--- Source records ---
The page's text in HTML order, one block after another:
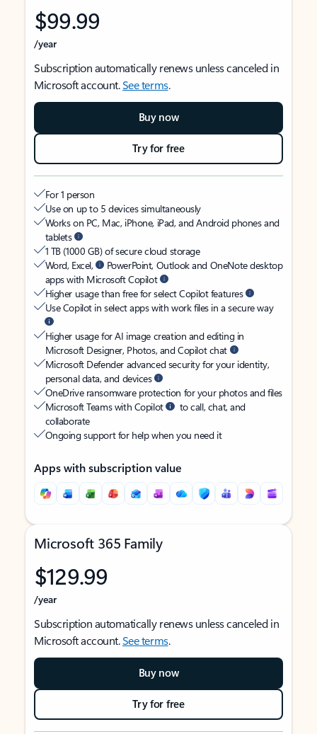
$99.99
/year
Subscription automatically renews unless canceled in
Microsoft account.See terms.
Buy now
Try for free
For 1 person
Use on up to 5 devices simultaneously
Works on PC, Mac, iPhone, iPad, and Android phones and
tablets
1 TB (1000 GB) of secure cloud storage
Word, Excel,
PowerPoint, Outlook and OneNote desktop
apps with Microsoft Copilot
Higher usage than free for select Copilot features
Use Copilot in select apps with work files in a secure way
Higher usage for AI image creation and editing in
Microsoft Designer, Photos, and Copilot chat
Microsoft Defender advanced security for your identity,
personal data, and devices
OneDrive ransomware protection for your photos and files
Microsoft Teams with Copilot
to call, chat, and
collaborate
Ongoing support for help when you need it
Apps with subscription value
Microsoft 365 Family
$129.99
/year
Subscription automatically renews unless canceled in
Microsoft account.See terms.
Buy now
Try for free
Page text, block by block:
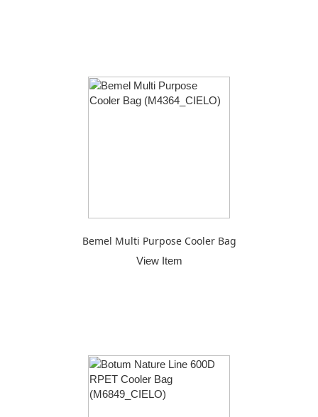
Bemel Multi Purpose Cooler Bag
View Item
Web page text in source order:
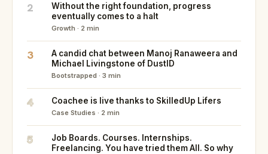
2
Without the right foundation, progress
eventually comes to a halt
Growth · 2 min
3
A candid chat between Manoj Ranaweera and
Michael Livingstone of DustID
Bootstrapped · 3 min
4 Coachee is live thanks to SkilledUp Lifers
Case Studies · 2 min
5
Job Boards. Courses. Internships.
Freelancing. You have tried them All. So why

--- Work order ---
The answer consists only of the lines from the one containing "Without the right foundation, progress" to the end of the records, each written out exactly.

--- Solution to the exercise ---
Without the right foundation, progress
eventually comes to a halt
Growth · 2 min
3
A candid chat between Manoj Ranaweera and
Michael Livingstone of DustID
Bootstrapped · 3 min
4 Coachee is live thanks to SkilledUp Lifers
Case Studies · 2 min
5
Job Boards. Courses. Internships.
Freelancing. You have tried them All. So why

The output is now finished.